Local singer heads to Scotland to tell tales of Calgary
Released on = August 17, 2006, 8:28 pm
Press Release Author = Phyllis Wheaton
Industry = Environment
Press Release Summary = Phyllis Wheaton will travel to Scotland in September with a lively interactive presentation about the pioneer Scots who left their homeland to build a new life in Canada and in the process helped to build a country.
Press Release Body = Calgary -- Schoolchildren on the Isle of Mull in Scotland will soon be learning more about their ancestors and about the city of Calgary which took its name from a bay on their island thanks to the initiative of local folk singer Phyllis Wheaton.

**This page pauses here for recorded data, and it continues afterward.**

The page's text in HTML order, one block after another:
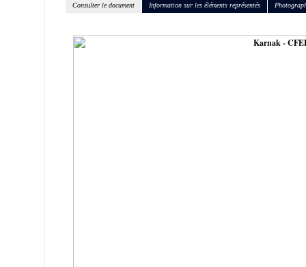
Consulter le document Information sur les éléments représentés
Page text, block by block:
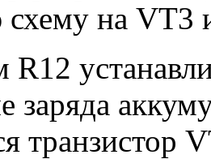
схему на VT3
R12
заряда
транзистор
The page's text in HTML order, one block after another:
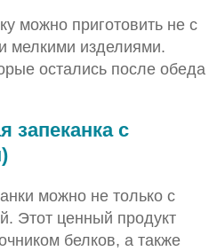
можно приготовить не с
мелкими изделиями.
остались после обеда
запеканка с
можно не только с
Этот ценный продукт
белков, а также
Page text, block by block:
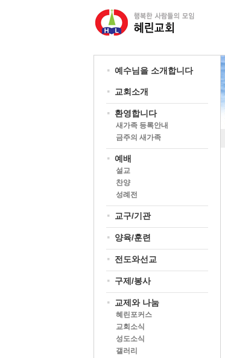
예수님을 소개합니다
교회소개
환영합니다
새가족 등록안내
금주의 새가족
예배
설교
찬양
성례전
교구/기관
양육/훈련
전도와선교
구제/봉사
교제와 나눔
혜린포커스
교회소식
성도소식
갤러리
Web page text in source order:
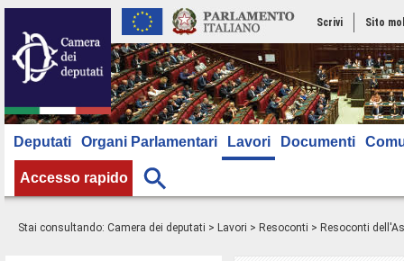
Scrivi Sito
Deputati Organi Parlamentari Lavori Documenti
Accesso rapido
Stai consultando: Camera dei deputati > Lavori > Resoconti > Resoconti
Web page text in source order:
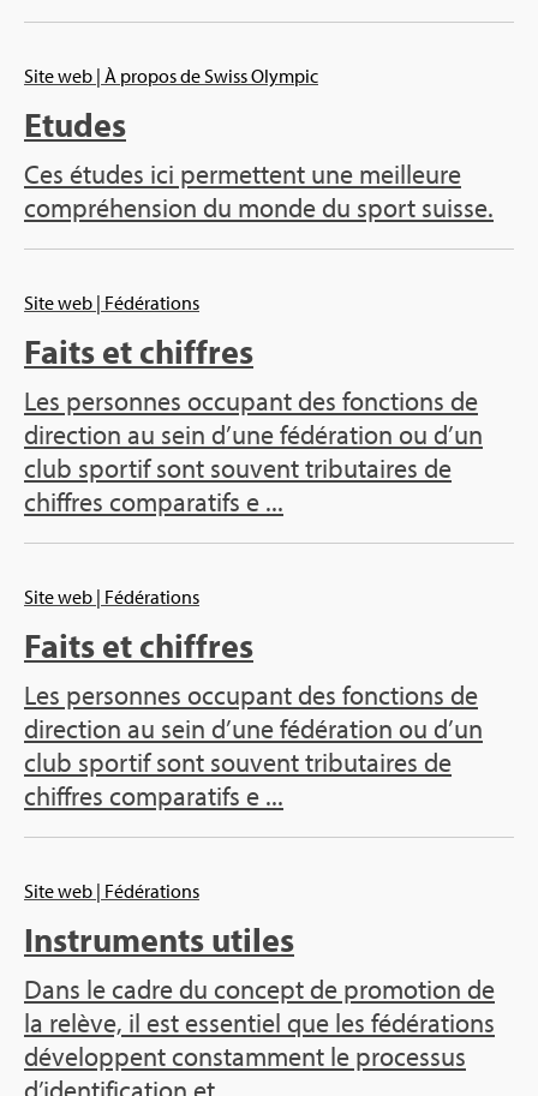
Site web | À pro­pos de Swiss Olym­pic
Etudes
Ces études ici per­mettent une meilleure
com­pré­hen­sion du monde du sport suisse.
Site web | Fédé­ra­tions
Faits et chiffres
Les per­sonnes occu­pant des fonc­tions de
direc­tion au sein d’une fédé­ra­tion ou d’un
club spor­tif sont sou­vent tri­bu­taires de
chiffres com­pa­ra­tifs e ...
Site web | Fédé­ra­tions
Faits et chiffres
Les per­sonnes occu­pant des fonc­tions de
direc­tion au sein d’une fédé­ra­tion ou d’un
club spor­tif sont sou­vent tri­bu­taires de
chiffres com­pa­ra­tifs e ...
Site web | Fédé­ra­tions
Ins­tru­ments utiles
Dans le cadre du concept de pro­mo­tion de
la relève, il est essen­tiel que les fédé­ra­tions
déve­loppent constam­ment le pro­ces­sus
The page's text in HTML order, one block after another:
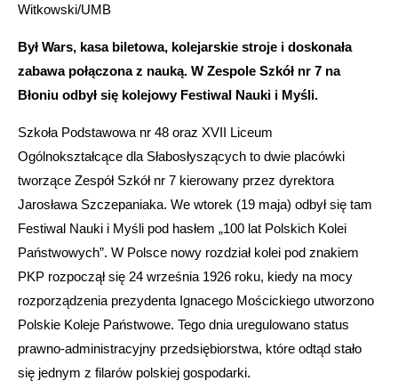
Witkowski/UMB
Był Wars, kasa biletowa, kolejarskie stroje i doskonała
zabawa połączona z nauką. W Zespole Szkół nr 7 na
Błoniu odbył się kolejowy Festiwal Nauki i Myśli.
Szkoła Podstawowa nr 48 oraz XVII Liceum
Ogólnokształcące dla Słabosłyszących to dwie placówki
tworzące Zespół Szkół nr 7 kierowany przez dyrektora
Jarosława Szczepaniaka. We wtorek (19 maja) odbył się tam
Festiwal Nauki i Myśli pod hasłem „100 lat Polskich Kolei
Państwowych”. W Polsce nowy rozdział kolei pod znakiem
PKP rozpoczął się 24 września 1926 roku, kiedy na mocy
rozporządzenia prezydenta Ignacego Mościckiego utworzono
Polskie Koleje Państwowe. Tego dnia uregulowano status
prawno-administracyjny przedsiębiorstwa, które odtąd stało
się jednym z filarów polskiej gospodarki.

Wheaton will travel to Scotland in September with a lively interactive presentation about the pioneer Scots who left their homeland to build a new life in Canada and in the process helped to build a country. The school children, aged nine to 12 years, will encounter the hardships the pioneers faced such as shipwreck, foraging for food, and winter as they walk across a large 15 by 10 foot map of Canada spread at their feet on the floor of their classroom.
Wheaton, who has no Scottish ancestry, says her interest in the role of the pioneering Scots was sparked when she began researching the story behind The Stones of Signal Hill which is now a landmark in southwest Calgary. As a result, the Museum of the Regiments asked her to archive letters from a Scots-born Canadian, David Argo who trained at Sarcee Camp at the base of Signal Hill in preparation for the first world war.
"David Argo's letters to his wife Mae and other relatives spawned my interest in the contributions so many Scots made in the forming of Canada and I realized that there was an important story to be told about our history," says Wheaton.
Many of the songs she has penned about Signal Hill and the Argo's have received airplay locally as well as CBC Newsworld.
While in Scotland, Wheaton will meet with the 90 year old nephew of David Argo to present him with a memento of his clansman's life in Canada.
"There are so many wonderful stories of quiet lives bravely lived by the Scots pioneers and I want to share them with schoolchildren in Calgary here and Calgary there and elsewhere in both countries. Their stories are similar to so many who came here to settle from other nations," says Wheaton.
The Scottish-Canadian Connection Tour kicks off in Tobermory, Scotland September 11. A journal of the tour and more information can be viewed at www.phylliswheaton.ca A fundraiser will be held at T.A.Verns, August 27, 7:30. Tickets $10 at the door.